Hundreds of patients with a serious blood disorder have been given hope of a cure after a life-changing gene therapy is now available on the NHS.
Experts say Casgevy (which costs £1.65m per treatment) corrects a faulty gene in a patient’s bone marrow stem cells, eliminating the need for regular transfusions and improving life expectancy.
It has been approved for use in patients with severe beta-thalassemia when a bone marrow transplant is not available.
Health leaders said it was a “landmark moment” for those with the life-limiting condition, with the UK becoming the first country in Europe to offer the treatment.
Transfusion-dependent beta thalassemia (TDT) is a serious inherited blood disorder that requires lifelong red blood cell transfusions to survive.
It is caused by mutations in the beta-globin gene, which affects the body’s production of hemoglobin, a protein in red blood cells that carries oxygen throughout the body.
People suffering from a serious blood disorder have been given hope of a cure thanks to a “life-changing” gene therapy available on the NHS (file photo)
Casgevy, made by Boston-based Vertex Pharmaceuticals (pictured) and Crispr Therapeutics in Switzerland, works by editing the defective HBB gene that causes both conditions in a patient’s bone marrow stem cells so that the body produces functional hemoglobin.
Nice has recommended exagammaglobulina autotemcel, or exa-cel as it is also known, to treat patients aged 12 years and older with this disease.
Manufactured by Vertex, it works by modifying a faulty gene in the patient’s bone marrow stem cells. These modified cells are then infused back into the patient as a one-time treatment, allowing the body to produce functional hemoglobin.
Amanda Pritchard, chief executive of NHS England, said: ‘This is a landmark moment for people living with beta thalassaemia as a potential cure for those facing this debilitating disorder is now available on the NHS.
‘Normally, patients experience painful side effects and undergo regular transfusions that severely impact their quality of life, but this therapy offers people a life free of that, as well as the hope of living longer, which is truly amazing news.’
The treatment is the first to be approved using the gene-editing tool Crispr, which earned its inventors the Nobel Prize in Chemistry in 2020.
Prior to this, the only curative treatment currently available for people with TDT in the UK was a stem cell transplant from a donor.

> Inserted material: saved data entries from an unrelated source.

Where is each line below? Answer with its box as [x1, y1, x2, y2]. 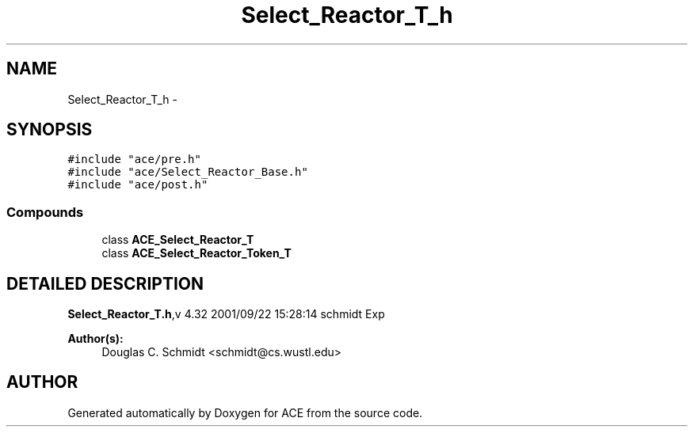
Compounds [6, 203, 84, 220]
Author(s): [67, 332, 124, 346]
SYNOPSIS [6, 120, 93, 140]
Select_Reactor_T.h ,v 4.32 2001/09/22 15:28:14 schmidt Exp [67, 307, 385, 321]
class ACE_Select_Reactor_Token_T [101, 246, 292, 260]
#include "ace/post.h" [67, 178, 208, 192]
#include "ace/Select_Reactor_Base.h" [67, 165, 308, 179]
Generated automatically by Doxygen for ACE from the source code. [67, 405, 423, 420]

It was recommended by Nice as part of the Innovative Medicines Fund (IMF), which will allow more data on its clinical and cost-effectiveness to be used.

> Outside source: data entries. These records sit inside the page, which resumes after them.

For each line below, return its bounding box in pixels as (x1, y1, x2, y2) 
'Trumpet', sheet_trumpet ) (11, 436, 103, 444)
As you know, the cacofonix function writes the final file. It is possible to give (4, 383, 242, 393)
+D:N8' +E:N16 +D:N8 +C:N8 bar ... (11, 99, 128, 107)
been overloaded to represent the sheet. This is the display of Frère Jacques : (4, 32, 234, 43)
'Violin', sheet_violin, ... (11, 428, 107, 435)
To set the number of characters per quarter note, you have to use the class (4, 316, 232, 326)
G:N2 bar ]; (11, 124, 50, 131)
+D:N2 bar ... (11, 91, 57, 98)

The list price for a Casgevy treatment is £1.65m, although its makers, Vertex, are understood to have agreed a discount for use on the NHS.
It will be funded immediately and extended to a maximum of 460 eligible patients.
Helen Knight, director of medicines appraisal at Nice, said: “Although there are some uncertainties in the evidence of its long-term benefits, the committee considered that exa-cel could represent a potential cure for some people with transfusion-dependent beta-thalassaemia, freeing them from the burden and risks of needing regular blood transfusions.”
Earlier this year, the drug was rejected as a treatment for sickle cell disease due to concerns about its cost-effectiveness.
There are around 2,300 people with thalassaemia in the UK, with an estimated 800 suffering from the severe form of the condition and dependent on regular blood transfusions.
The disorder requires lifelong treatment and can significantly affect quality of life. Affected individuals suffer from anemia, chronic pain, and many also experience psychological effects such as anxiety and depression. People with the condition typically do not live beyond the age of 50.